# G-TROPIN HGH Real or Fake



## webinfo2008 (Nov 26, 2008)

can anybody tell me if these are real  or fake? :thumbdown:

try to check the sercuity code under the scratch of on the web-site but can't find it.

Thanks for any feedback.


----------



## 3752 (Jan 7, 2005)

this is a new brand it is not jintropin it is most probably hoping to be mistaken for Jintropin to get sales..


----------



## Robsta (Oct 2, 2005)

g-sci, not gen-sci....lol


----------



## Cyrus (Jan 6, 2009)

Never seen or heard of these mate, as pscarb already mentioned they are hoping people make a mistake thinking its Jintropin. Try googling it see if anyone else has bought them before and what they have to say, but to be honest, personally if i couldnt find any info on them on other message boards or on here, wouldnt touch them


----------



## webinfo2008 (Nov 26, 2008)

thanks to everybody 4 the info lucky i just got the one whats the best hgh to get thanks


----------



## 3752 (Jan 7, 2005)

Hygetropin or Getropin if you are talking about chinese brands if you are talking about pharma brands then simplexx or humatrope are both good


----------



## webinfo2008 (Nov 26, 2008)

THANKS


----------



## 3752 (Jan 7, 2005)

do not mentione prices on the board at all or post up links to sites that sell GH



> g-sg-tropin present an exact amino acid seguence replica to naturally occuring human groth homones


 is a posh way of saying it is 191aa the same as all other GH brands out there


----------



## stevebills (Oct 9, 2007)

i bought a box the same as this today i will test it and let you all no ok


----------



## lee.jones73 (Jul 22, 2009)

Hygetropin comes in 200ius dont it?


----------



## Atomic34 (Jun 22, 2009)

lee.jones73 said:


> Hygetropin comes in 200ius dont it?


Just seen some Hygetropin in 8iu vials comes in box of 25 :confused1:


----------



## stevebills (Oct 9, 2007)

check this website is it real or fake?

***********Do not put links up to sites that sell Paul just said that up three posts******


----------



## noel (Dec 30, 2005)

how are you going to test it?? you mean via a lab?

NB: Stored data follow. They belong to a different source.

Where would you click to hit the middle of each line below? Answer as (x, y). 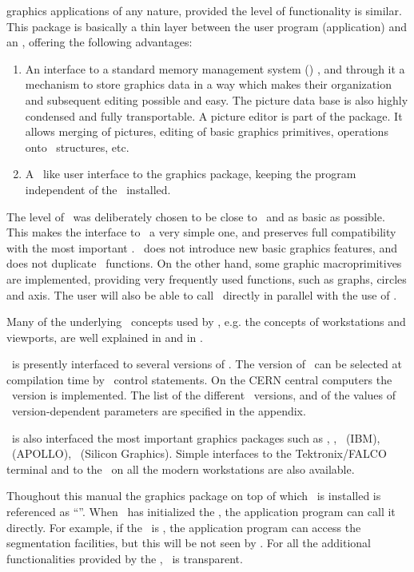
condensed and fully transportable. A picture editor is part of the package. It (214, 115)
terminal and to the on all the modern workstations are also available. (181, 469)
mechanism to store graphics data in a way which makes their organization (208, 84)
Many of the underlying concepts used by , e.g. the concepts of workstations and (206, 322)
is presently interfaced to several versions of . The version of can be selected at (207, 364)
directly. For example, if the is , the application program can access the (184, 527)
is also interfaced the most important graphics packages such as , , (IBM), (196, 437)
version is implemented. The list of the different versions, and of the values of (204, 395)
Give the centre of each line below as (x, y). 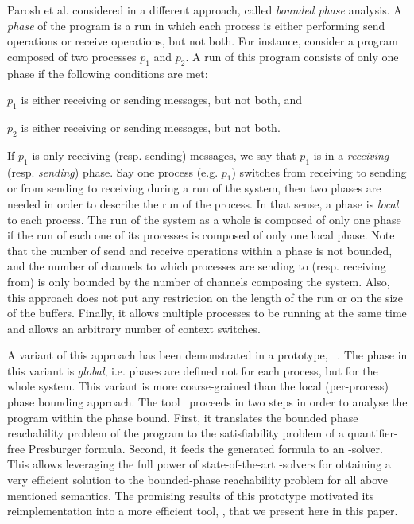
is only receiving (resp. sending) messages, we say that (164, 155)
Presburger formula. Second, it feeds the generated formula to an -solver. (205, 448)
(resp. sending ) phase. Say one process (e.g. (113, 171)
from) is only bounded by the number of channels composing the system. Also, (199, 281)
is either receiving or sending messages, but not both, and (162, 100)
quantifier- (373, 433)
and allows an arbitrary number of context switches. (134, 328)
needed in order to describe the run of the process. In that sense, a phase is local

i used a box of this...wasnt overly impressed though hard to tell, but £4£ wasnt good value, as its just another relabbelled generic, so should be compared on a price basis to that... but the fancy packaging and website will just add to the cost - they are just repackaging generic GH...

hyge better IMO


----------



## pea head (May 28, 2008)

Tons of this floating around my area....not as good as hyge,its just relabelled generics.

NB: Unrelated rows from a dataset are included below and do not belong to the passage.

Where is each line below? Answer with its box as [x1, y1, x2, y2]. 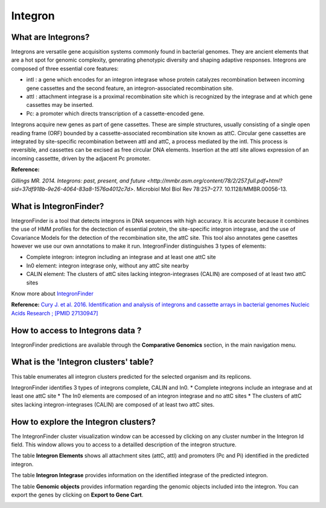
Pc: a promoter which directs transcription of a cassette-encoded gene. [26, 109, 205, 117]
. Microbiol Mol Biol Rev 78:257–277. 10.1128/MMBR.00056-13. [133, 185, 288, 193]
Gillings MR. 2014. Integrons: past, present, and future [11, 177, 146, 184]
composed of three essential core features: [11, 65, 119, 72]
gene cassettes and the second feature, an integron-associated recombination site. [26, 85, 234, 92]
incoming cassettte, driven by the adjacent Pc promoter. [11, 155, 151, 162]
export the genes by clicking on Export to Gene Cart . [11, 491, 144, 498]
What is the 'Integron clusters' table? [11, 357, 154, 367]

Most lads seem ok with it,not used myself so just going on the things im hearing....im happy with the hyge so will just stick to that.


----------



## Guru Josh (Apr 10, 2009)

I have been using G-Sci for the last 6 months with very good results on 4iu a day.


----------



## Tinytom (Sep 16, 2005)

Guru Josh said:


> I have been using G-Sci for the last 6 months with very good results on 4iu a day.


posted on 21/8/09



Guru Josh said:


> I am on getropin now and have been for a good while. I recommend it. I am not aware of any fakes ( but that isnt saying there arnt any out there )


Something not right there is there?

:whistling:


----------



## Guru Josh (Apr 10, 2009)

Tinytom said:


> posted on 21/8/09
> 
> Something not right there is there?
> 
> :whistling:


Whats not right mate?? Getropin, G-Sci, i have been using the same GH as is in the picture of the op's message. I have been using it for the last 6 months now ( or for a good while now )

As far as what i said in regards to fakes, i have not had any as of yet as i have checked all of my serial numbers on the manufactures website in the counterfiet section. But as i said that is not to say that there are not any fakes out there. :beer:


----------



## Tinytom (Sep 16, 2005)

Guru Josh said:


> Whats not right mate?? Getropin, G-Sci, i have been using the same GH as is in the picture of the op's message. I have been using it for the last 6 months now ( or for awhile now )
> 
> As far as what i said in regards to fakes, i have not had any as of yet as i have checked all of my serial numbers on the manufactures website in the counterfiet section. But as i said that is not to say that there are not any fakes out there. :beer:


 Getropin and G Sci are not the same so unless you are using them both together your statement doesnt really make sense.


----------



## Guru Josh (Apr 10, 2009)

Tinytom said:


> Getropin and G Sci are not the same so unless you are using them both together your statement doesnt really make sense.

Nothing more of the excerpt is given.